This work addresses the high latency of existing large language model (LLM)-based zero-shot open-vocabulary object navigation methods, which hinders real-time deployment due to frequent LLM queries. The authors propose an efficient navigation framework that operates without any large language or vision-language models. By reinterpreting ray frontiers—originally an exploration bias mechanism—as direction-conditioned semantic goal representations and integrating them with sparsely stored language-aligned features for embedding scoring and tracking, the method achieves the first explicit semantic interpretation of ray frontiers. A lightweight R2F-VLN module is introduced to parse free-form natural language instructions, relying solely on classical mapping and planning pipelines throughout. Evaluated in both Habitat-sim simulations and real-world robotic platforms, the approach matches state-of-the-art zero-shot performance while achieving up to a 6× speedup in inference, substantially meeting real-time requirements.

Zero-shot open-vocabulary object navigation has progressed rapidly with the emergence of large Vision-Language Models (VLMs) and Large Language Models (LLMs), now widely used as high-level decision-makers instead of end-to-end policies. Although effective, such systems often rely on iterative large-model queries at inference time, introducing latency and computational overhead that limit real-time deployment.

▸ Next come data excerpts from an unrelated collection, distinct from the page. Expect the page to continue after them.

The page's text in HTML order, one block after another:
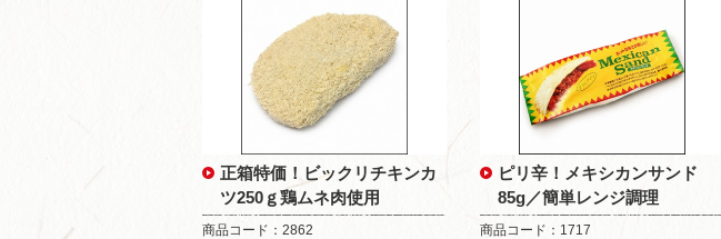
正箱特価！ビックリチキンカ
ツ250ｇ鶏ムネ肉使用
商品コード：2862
ピリ辛！メキシカンサンド
85g／簡単レンジ調理
商品コード：1717
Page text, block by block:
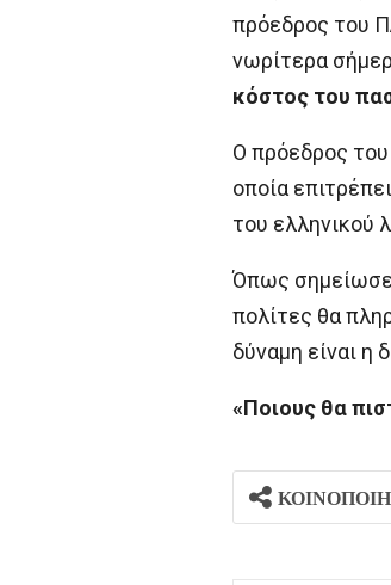
πρόεδρος του
νωρίτερα
κόστος του
Ο πρόεδρος
οποία
του ελληνικού
Όπως σημείωσε,
πολίτες θα
δύναμη είναι
«Ποιους θα
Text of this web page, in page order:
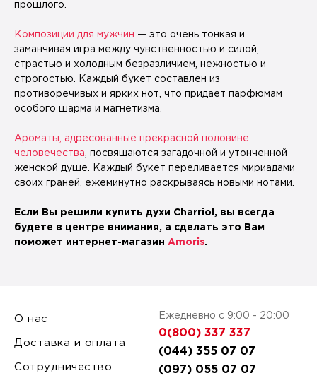
прошлого.
Композиции для мужчин — это очень тонкая и
заманчивая игра между чувственностью и силой,
страстью и холодным безразличием, нежностью и
строгостью. Каждый букет составлен из
противоречивых и ярких нот, что придает парфюмам
особого шарма и магнетизма.
Ароматы, адресованные прекрасной половине
человечества , посвящаются загадочной и утонченной
женской душе. Каждый букет переливается мириадами
своих граней, ежеминутно раскрываясь новыми нотами.
Если Вы решили купить духи Charriol, вы всегда
будете в центре внимания, а сделать это Вам
поможет интернет-магазин Amoris.
О нас
Доставка и оплата
Сотрудничество
Ежедневно с 9:00 - 20:00
0(800) 337 337
(044) 355 07 07
(097) 055 07 07
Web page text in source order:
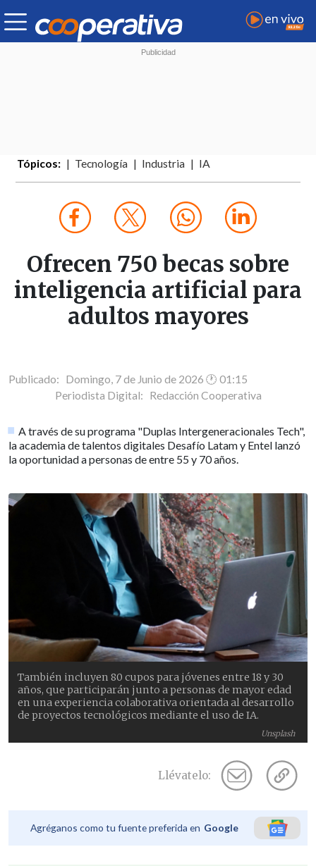
Tópicos: Tecnología Industria IA
Ofrecen 750 becas sobre
inteligencia artificial para
adultos mayores
Publicado: Domingo, 7 de Junio de 2026 🕐 01:15
Periodista Digital: Redacción Cooperativa
A través de su programa "Duplas Intergeneracionales Tech",
la academia de talentos digitales Desafío Latam y Entel lanzó
la oportunidad a personas de entre 55 y 70 años.
Unsplash
También incluyen 80 cupos para jóvenes entre 18 y 30
años, que participarán junto a personas de mayor edad
en una experiencia colaborativa orientada al desarrollo
de proyectos tecnológicos mediante el uso de IA.
Llévatelo:
Agréganos como tu fuente preferida en Google
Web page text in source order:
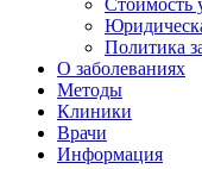
Стоимость
Политика
О заболеваниях
Методы
Клиники
Врачи
Информация
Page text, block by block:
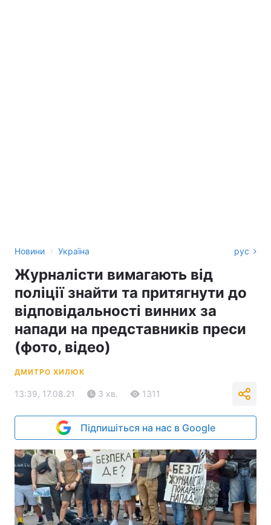
Новини › Україна рус
Журналісти вимагають від
поліції знайти та притягнути до
відповідальності винних за
напади на представників преси
(фото, відео)
ДМИТРО ХИЛЮК
13:39, 17.08.21 3 хв. 1311
Підпишіться на нас в Google
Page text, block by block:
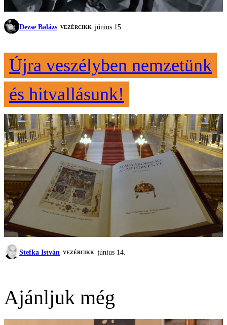
Dezse Balázs VEZÉRCIKK június 15.
Újra veszélyben nemzetünk
és hitvallásunk!
Stefka István VEZÉRCIKK június 14.
Ajánljuk még
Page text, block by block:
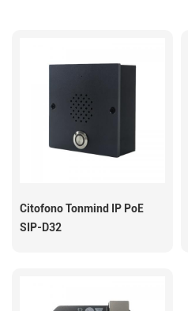
Citofono Tonmind IP PoE
SIP-D32
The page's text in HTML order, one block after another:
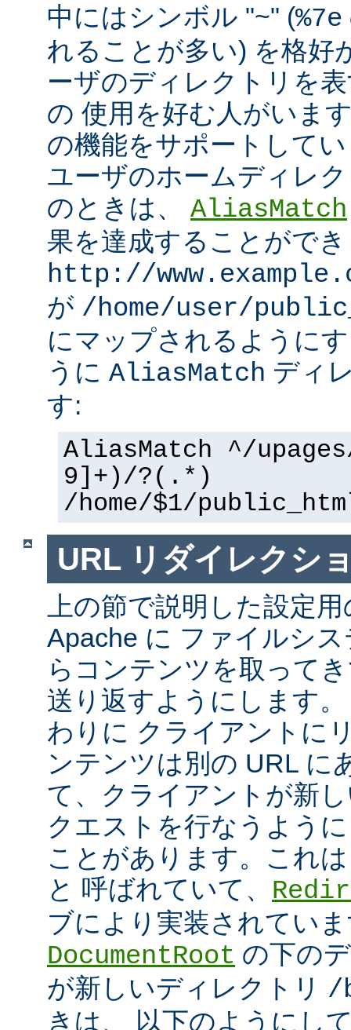
中にはシンボル "~" (%7e
れることが多い) を格好
ーザのディレクトリを
の 使用を好む人がいま
の機能をサポートして
ユーザのホームディレ
のときは、 AliasMatch
果を達成することがで
http://
が /home/user/
にマップされるように
うに AliasMatch ディ
す:
AliasMatch ^/
9]+)/?(.*)
/home/$1/
URL リダイレクシ
上の節で説明した設定
Apache に ファイルシ
らコンテンツを取って
送り返すようにします
わりに クライアントに
ンテンツは別の URL に
て、クライアントが新
クエストを行なうよう
ことがあります。これは
と 呼ばれていて、
ブにより実装されてい
DocumentRoot の下の
が新しいディレクトリ /
きは、 以下のようにし
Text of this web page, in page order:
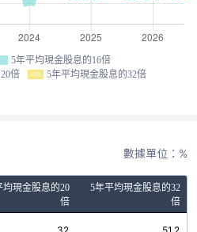
5年平均現金股息的16倍
倍
5年平均現金股息的32倍
數據單位：%
均現金股息的20
倍
5年平均現金股息的32
倍
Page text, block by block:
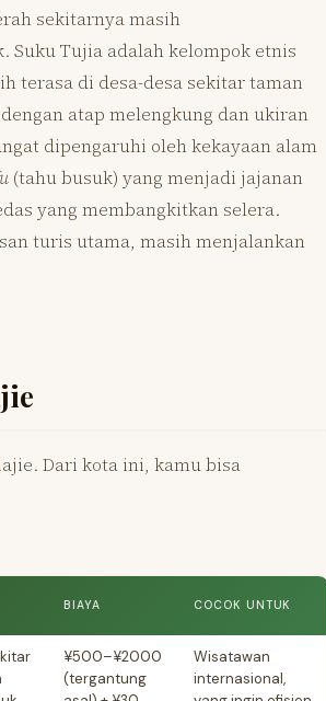
sekitarnya masih
Suku Tujia adalah kelompok etnis
terasa di desa-desa sekitar taman
atap melengkung dan ukiran
dipengaruhi oleh kekayaan alam
(tahu busuk) yang menjadi jajanan
yang membangkitkan selera.
turis utama, masih menjalankan
Dari kota ini, kamu bisa
BIAYA COCOK UNTUK
¥500–¥2000
(tergantung
Wisatawan
internasional,
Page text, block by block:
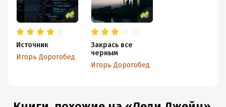
Источник
Игорь Дорогобед
Закрась все
черным
Игорь Дорогобед
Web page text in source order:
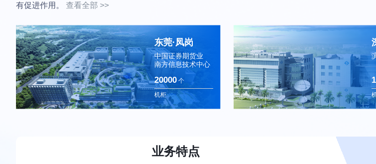
有促进作用。 查看全部 >>
东莞·凤岗
中国证券期货业
南方信息技术中心
20000个
机柜
业务特点
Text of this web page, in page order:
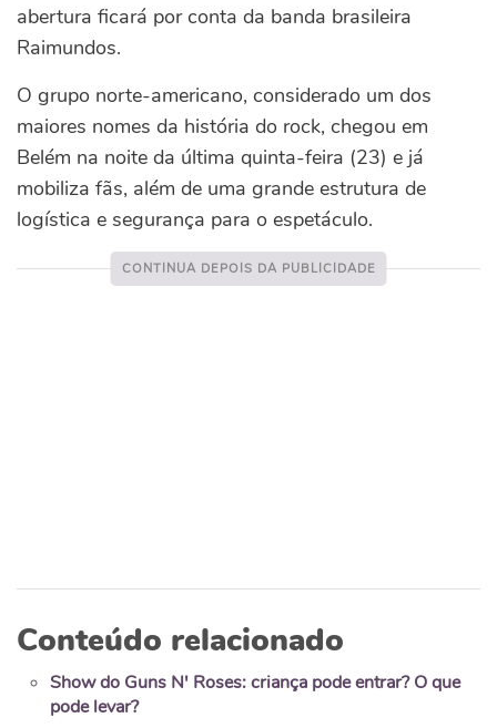
abertura ficará por conta da banda brasileira
Raimundos.
O grupo norte-americano, considerado um dos
maiores nomes da história do rock, chegou em
Belém na noite da última quinta-feira (23) e já
mobiliza fãs, além de uma grande estrutura de
logística e segurança para o espetáculo.
Conteúdo relacionado
Show do Guns N' Roses: criança pode entrar? O que
pode levar?
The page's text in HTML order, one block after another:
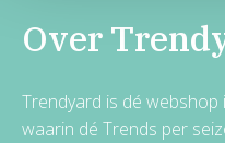
Over
Trendyard is dé
waarin dé Trends per
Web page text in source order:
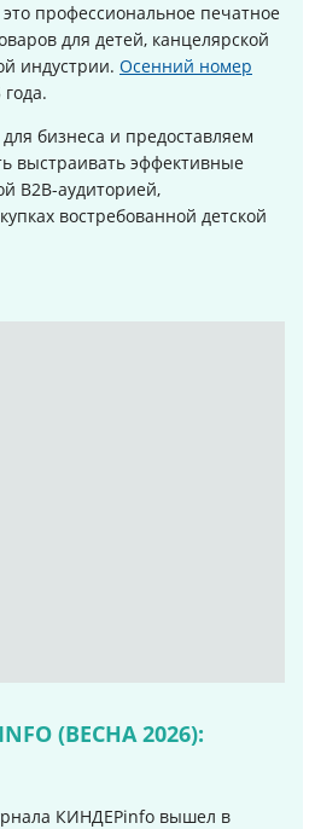
это профессиональное печатное
для детей, канцелярской
индустрии. Осенний номер
.
бизнеса и предоставляем
выстраивать эффективные
B2B-аудиторией,
востребованной детской
(ВЕСНА 2026):
КИНДЕРinfo вышел в
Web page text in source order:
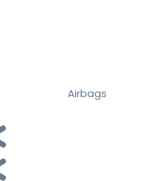
Airbags
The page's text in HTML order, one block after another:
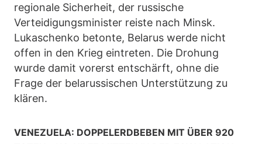
regionale Sicherheit, der russische
Verteidigungsminister reiste nach Minsk.
Lukaschenko betonte, Belarus werde nicht
offen in den Krieg eintreten. Die Drohung
wurde damit vorerst entschärft, ohne die
Frage der belarussischen Unterstützung zu
klären.
VENEZUELA: DOPPELERDBEBEN MIT ÜBER 920
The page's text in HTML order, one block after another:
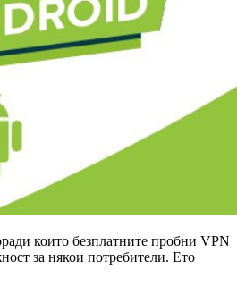
които безплатните пробни VPN
за някои потребители. Ето
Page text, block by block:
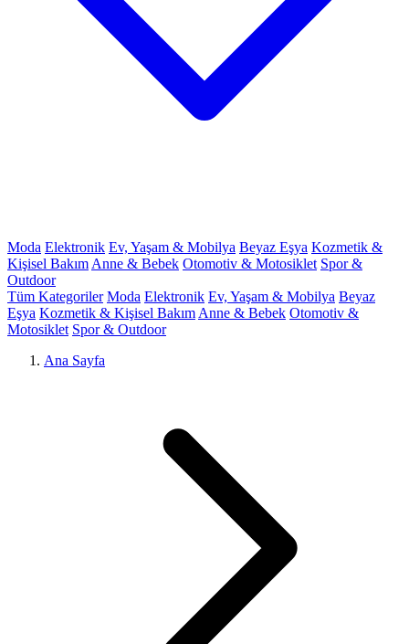
Moda Elektronik Ev, Yaşam & Mobilya Beyaz Eşya Kozmetik &
Kişisel Bakım Anne & Bebek Otomotiv & Motosiklet Spor &
Outdoor
Tüm Kategoriler Moda Elektronik Ev, Yaşam & Mobilya Beyaz
Eşya Kozmetik & Kişisel Bakım Anne & Bebek Otomotiv &
Motosiklet Spor & Outdoor
Ana Sayfa
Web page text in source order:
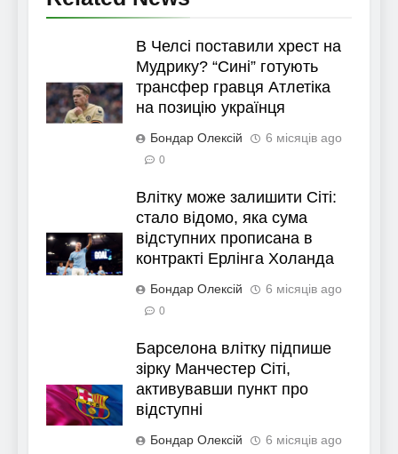
В Челсі поставили хрест на
Мудрику? “Сині” готують
трансфер гравця Атлетіка
на позицію українця
Бондар Олексій 6 місяців ago
0
Влітку може залишити Сіті:
стало відомо, яка сума
відступних прописана в
контракті Ерлінга Холанда
Бондар Олексій 6 місяців ago
0
Барселона влітку підпише
зірку Манчестер Сіті,
активувавши пункт про
відступні
Бондар Олексій 6 місяців ago
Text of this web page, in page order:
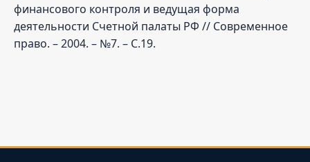
финансового контроля и ведущая форма
деятельности Счетной палаты РФ // Современное
право. – 2004. – №7. – С.19.
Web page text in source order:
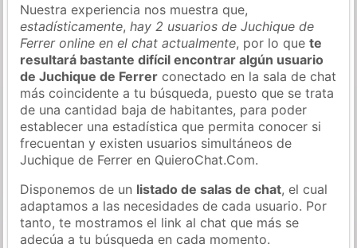
Nuestra experiencia nos muestra que,
estadísticamente,hay 2 usuarios de Juchique de
Ferrer online en el chat actualmente, por lo quete
resultará bastante difícil encontrar algún usuario
de Juchique de Ferrer conectado en la sala de chat
más coincidente a tu búsqueda, puesto que se trata
de una cantidad baja de habitantes, para poder
establecer una estadística que permita conocer si
frecuentan y existen usuarios simultáneos de
Juchique de Ferrer en QuieroChat.Com.
Disponemos de un listado de salas de chat, el cual
adaptamos a las necesidades de cada usuario. Por
tanto, te mostramos el link al chat que más se
adecúa a tu búsqueda en cada momento.
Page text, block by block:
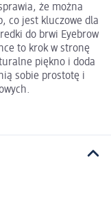
że można
co jest kluczowe dla
do brwi Eyebrow
to krok w stronę
piękno i doda
sobie prostotę i

To address this problem, we repurpose ray frontiers (R2F), a recently proposed frontier-based exploration paradigm, to develop an LLM-free framework for indoor open-vocabulary object navigation. While ray frontiers were originally used to bias exploration using semantic cues carried along rays, we reinterpret frontier regions as explicit, direction-conditioned semantic hypotheses that serve as navigation goals. Language-aligned features accumulated along out-of-range rays are stored sparsely at frontiers, where each region maintains multiple directional embeddings encoding plausible unseen content. In this way, navigation then reduces to embedding-based frontier scoring and goal tracking within a classical mapping and planning pipeline, eliminating iterative large-model reasoning. We further introduce R2F-VLN, a lightweight extension for free-form language instructions using syntactic parsing and relational verification without additional VLM or LLM components. Experiments in Habitat-sim and on a real robotic platform demonstrate competitive state-of-the-art zero-shot performance with real-time execution, achieving up to 6 times faster runtime than VLM-based alternatives.